Why are voltage followers prone to oscillation?

Operational amplifier (op-amp) amplification circuits commonly utilize negative feedback. However, op-amps have a pole (transition point) that can cause phase lag within the bandwidth, resulting in positive feedback. On the other hand, voltage followers (unity gain amplifiers) employ full feedback, and their bandwidth extends up to the cutoff frequency, making them prone to oscillation. When using voltage followers, it is essential to select products that operate at unity gain.

Fig. 1 Oscillation due to feedback
Fig. 1 Oscillation due to feedback

In amplification circuits using operational amplifiers (op-amps), feedback loops are commonly employed. However, under certain conditions, these feedback loops can lead to oscillation. This phenomenon is known as the oscillation condition and is characterized by gain and phase criteria. To put it simply, oscillation occurs when the input signal or noise, as shown in the diagram, is gradually amplified through feedback (see Fig. 1).
Mathematically, this can be expressed as follows:
           β x A ≧ 1
           ∠ β x A         ≧ 360°
In other words, oscillation occurs when a signal greater than the original input is fed back and added in phase.

Let’s illustrate the frequency characteristics of a standalone operational amplifier (op-amp) using a graph.
Gain Curve and Poles:

  • The gain curve of an op-amp exhibits poles (transition points).
  • From the first pole frequency, the gain decreases with a slope of -20 dB/decade.
  • If there are two poles, the second pole frequency results in a steeper slope of -40 dB/decade.
  • Additionally, the phase shift at this pole frequency is delayed by 90° for a single pole.
  • With two poles, the total phase shift amounts to 180°.
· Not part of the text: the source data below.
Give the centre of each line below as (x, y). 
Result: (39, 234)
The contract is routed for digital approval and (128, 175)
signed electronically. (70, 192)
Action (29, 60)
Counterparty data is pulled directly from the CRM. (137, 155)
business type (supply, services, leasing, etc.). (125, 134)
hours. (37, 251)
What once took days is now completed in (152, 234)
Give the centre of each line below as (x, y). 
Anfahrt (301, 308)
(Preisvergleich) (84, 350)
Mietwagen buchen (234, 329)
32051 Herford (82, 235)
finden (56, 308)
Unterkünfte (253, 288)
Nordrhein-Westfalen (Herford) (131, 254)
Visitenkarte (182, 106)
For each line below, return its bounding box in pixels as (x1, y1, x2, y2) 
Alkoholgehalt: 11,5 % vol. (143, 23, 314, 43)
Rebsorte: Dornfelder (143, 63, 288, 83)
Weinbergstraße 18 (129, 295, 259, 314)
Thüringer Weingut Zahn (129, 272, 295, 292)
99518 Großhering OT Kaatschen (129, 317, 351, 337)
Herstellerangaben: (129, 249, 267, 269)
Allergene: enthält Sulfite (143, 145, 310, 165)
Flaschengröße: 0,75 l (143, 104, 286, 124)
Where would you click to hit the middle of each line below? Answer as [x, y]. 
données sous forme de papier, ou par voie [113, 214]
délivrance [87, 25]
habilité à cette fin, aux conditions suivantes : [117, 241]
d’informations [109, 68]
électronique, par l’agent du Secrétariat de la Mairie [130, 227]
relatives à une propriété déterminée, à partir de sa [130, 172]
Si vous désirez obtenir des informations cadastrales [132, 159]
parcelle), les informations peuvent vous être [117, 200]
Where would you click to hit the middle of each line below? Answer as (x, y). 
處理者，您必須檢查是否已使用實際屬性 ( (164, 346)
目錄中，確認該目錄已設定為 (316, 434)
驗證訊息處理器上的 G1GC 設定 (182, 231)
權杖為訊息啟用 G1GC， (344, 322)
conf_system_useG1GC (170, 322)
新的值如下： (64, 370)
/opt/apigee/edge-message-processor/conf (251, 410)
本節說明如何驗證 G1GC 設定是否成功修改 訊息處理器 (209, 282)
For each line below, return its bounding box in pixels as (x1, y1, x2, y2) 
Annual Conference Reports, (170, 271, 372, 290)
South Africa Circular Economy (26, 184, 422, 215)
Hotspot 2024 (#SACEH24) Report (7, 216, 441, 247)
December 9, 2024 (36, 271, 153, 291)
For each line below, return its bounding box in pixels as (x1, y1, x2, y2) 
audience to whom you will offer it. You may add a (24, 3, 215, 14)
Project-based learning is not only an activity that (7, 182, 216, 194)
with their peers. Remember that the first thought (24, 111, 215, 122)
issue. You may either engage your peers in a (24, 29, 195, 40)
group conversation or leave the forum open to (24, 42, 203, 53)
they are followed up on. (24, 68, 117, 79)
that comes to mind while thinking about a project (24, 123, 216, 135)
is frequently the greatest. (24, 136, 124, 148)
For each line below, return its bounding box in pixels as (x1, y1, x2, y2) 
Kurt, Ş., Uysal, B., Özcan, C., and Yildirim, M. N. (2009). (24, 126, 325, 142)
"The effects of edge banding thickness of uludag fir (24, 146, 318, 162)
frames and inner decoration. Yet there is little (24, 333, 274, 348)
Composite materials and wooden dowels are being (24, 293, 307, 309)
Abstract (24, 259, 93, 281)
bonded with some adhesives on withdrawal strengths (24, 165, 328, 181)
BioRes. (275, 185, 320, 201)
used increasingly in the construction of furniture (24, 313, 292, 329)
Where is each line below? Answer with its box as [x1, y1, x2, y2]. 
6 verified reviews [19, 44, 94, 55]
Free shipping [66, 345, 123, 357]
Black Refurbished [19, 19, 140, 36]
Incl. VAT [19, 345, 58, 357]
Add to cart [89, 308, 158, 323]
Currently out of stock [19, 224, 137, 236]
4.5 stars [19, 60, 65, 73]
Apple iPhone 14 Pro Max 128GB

Unity Gain and Phase Shift:

  • In commonly used op-amps not designed for unity gain operation, there are two gain poles within the bandwidth up to the cutoff frequency (zero-crossing frequency) (f_T).
  • However, op-amps specifically designed for unity gain operation typically have only one pole within the bandwidth.
  • Consequently, the phase shift is limited to 90°.

These characteristics are essential for understanding op-amp behavior, especially when designing feedback circuits. The unity gain frequency and phase shift play crucial roles in determining the usable frequency range of an op-amp circuit.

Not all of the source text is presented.